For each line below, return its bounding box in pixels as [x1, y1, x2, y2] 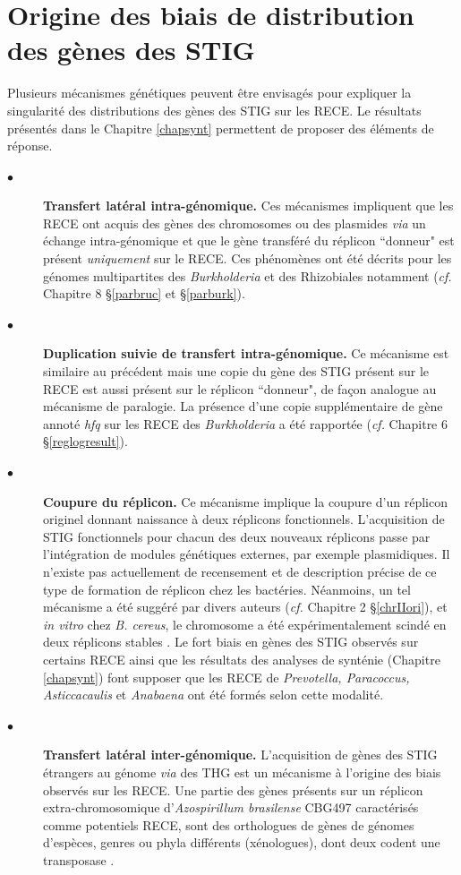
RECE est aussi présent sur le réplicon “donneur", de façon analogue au [43, 379, 437, 398]
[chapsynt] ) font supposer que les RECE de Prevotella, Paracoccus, [43, 667, 410, 686]
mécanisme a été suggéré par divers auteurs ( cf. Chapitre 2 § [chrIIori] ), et [43, 597, 448, 616]
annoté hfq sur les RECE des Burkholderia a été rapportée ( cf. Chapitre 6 [43, 414, 448, 433]
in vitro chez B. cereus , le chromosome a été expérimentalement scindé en [43, 614, 447, 633]
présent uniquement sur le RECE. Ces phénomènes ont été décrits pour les [43, 249, 452, 268]
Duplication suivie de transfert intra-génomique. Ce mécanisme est [43, 344, 449, 363]
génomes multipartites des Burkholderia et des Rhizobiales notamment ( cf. [43, 266, 452, 285]

» **ASSIGNMENT**: Everything from the line with "présent uniquement sur" to the end of the listing above is to be set down exactly, both ends included.

» **RESPONSE BELOW**:
présent uniquement sur le RECE. Ces phénomènes ont été décrits pour les [43, 249, 452, 268]
Duplication suivie de transfert intra-génomique. Ce mécanisme est [43, 344, 449, 363]
génomes multipartites des Burkholderia et des Rhizobiales notamment ( cf. [43, 266, 452, 285]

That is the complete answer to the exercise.